The One Who Got Away (Part 5)

Pro tip:

Don't estimate the amount of time it will take to review your citizenship application based on the amount of time it took to get the results of your citizenship test.

So far, this has been the area of the German-side of the process that ran a little closer to my bureaucratic expectations, namely, if an official expresses a length of time -- e.g. 3-6 months -- things will start moving closer to the six month mark than the three month mark.

Getting down to the wire, I was (and still am) slightly concerned that this would drag on and I would have to renew my U.S. passport first, since it's getting kinda close to the point where it's only valid for six months. This would have cost me 1.) more money 2.) plus a trip to a consulate that actually does shit for U.S. citizens 3.) money and time off work for a trip to Bremen, Berlin, or Frankfurt.

As luck would have it, I finally received notification that the Germans are letting me in!
The full term is that they are giving me a Einbürgerungszusicherung (assurance of naturalization). This thing is valid for 2 years, during which time I have to submit a Certificate of Loss of Nationality (CLN). It is at that time that I offically stop being US American and start being German.

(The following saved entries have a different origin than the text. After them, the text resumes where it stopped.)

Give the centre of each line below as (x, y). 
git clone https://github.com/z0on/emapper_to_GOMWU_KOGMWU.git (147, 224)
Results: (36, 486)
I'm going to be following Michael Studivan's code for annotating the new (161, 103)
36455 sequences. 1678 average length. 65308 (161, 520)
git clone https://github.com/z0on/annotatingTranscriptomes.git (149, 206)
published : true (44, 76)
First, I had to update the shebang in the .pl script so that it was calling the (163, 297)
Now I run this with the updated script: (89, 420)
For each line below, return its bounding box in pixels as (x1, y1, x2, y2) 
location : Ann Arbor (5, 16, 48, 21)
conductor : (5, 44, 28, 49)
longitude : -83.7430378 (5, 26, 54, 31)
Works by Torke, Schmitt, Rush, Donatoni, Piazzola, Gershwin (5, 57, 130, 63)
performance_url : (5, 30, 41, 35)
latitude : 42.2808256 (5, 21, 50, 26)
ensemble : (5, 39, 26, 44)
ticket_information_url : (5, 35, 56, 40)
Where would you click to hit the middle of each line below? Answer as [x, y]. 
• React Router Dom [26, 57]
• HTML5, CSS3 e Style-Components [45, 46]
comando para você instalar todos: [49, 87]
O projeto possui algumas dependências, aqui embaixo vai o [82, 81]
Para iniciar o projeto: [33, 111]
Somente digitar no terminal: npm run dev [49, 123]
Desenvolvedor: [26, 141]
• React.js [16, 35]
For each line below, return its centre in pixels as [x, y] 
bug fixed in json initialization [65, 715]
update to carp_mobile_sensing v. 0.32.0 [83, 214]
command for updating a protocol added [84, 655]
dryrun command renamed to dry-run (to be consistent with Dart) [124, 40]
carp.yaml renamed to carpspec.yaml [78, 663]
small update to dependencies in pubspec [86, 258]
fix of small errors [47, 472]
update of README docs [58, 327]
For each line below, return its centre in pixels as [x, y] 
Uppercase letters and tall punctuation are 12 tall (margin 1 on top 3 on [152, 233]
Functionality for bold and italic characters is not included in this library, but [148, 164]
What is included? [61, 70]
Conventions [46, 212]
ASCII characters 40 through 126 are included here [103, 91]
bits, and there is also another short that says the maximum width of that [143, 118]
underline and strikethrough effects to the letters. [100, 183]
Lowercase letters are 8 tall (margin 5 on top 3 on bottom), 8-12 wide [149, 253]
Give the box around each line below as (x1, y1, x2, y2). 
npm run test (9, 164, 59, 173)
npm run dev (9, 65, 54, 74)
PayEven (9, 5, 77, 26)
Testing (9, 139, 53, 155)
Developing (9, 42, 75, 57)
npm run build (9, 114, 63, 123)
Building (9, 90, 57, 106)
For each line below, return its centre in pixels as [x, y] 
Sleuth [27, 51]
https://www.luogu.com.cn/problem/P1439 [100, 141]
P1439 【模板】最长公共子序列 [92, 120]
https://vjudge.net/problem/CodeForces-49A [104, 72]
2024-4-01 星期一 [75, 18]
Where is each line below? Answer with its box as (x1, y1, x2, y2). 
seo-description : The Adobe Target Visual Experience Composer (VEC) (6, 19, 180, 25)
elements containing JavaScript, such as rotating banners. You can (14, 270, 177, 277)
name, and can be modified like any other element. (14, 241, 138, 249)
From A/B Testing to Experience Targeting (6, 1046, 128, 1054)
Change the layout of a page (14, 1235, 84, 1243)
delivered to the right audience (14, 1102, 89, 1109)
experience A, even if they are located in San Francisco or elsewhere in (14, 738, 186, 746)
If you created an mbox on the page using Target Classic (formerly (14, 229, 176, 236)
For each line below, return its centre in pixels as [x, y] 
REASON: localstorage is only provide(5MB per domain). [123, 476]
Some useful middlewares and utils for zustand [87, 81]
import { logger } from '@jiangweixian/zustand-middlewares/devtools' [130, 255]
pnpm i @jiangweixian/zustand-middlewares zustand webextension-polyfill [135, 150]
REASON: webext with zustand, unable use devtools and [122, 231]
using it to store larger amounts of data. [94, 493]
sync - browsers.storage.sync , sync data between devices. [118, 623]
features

In true German style, the letter in my mailbox was not the assurance certificate itself, but rather a letter informing me of an appointment early next month where I can go pick this piece of paper up. At any rate, this will then wrap up all the stuff I have to do for Germany to gain citizenship. After this,

Currently the tally is still at 280€ spent in this endeavor, but watch this shit start to skyrocket.
For now, I'm just happy that I made it this far.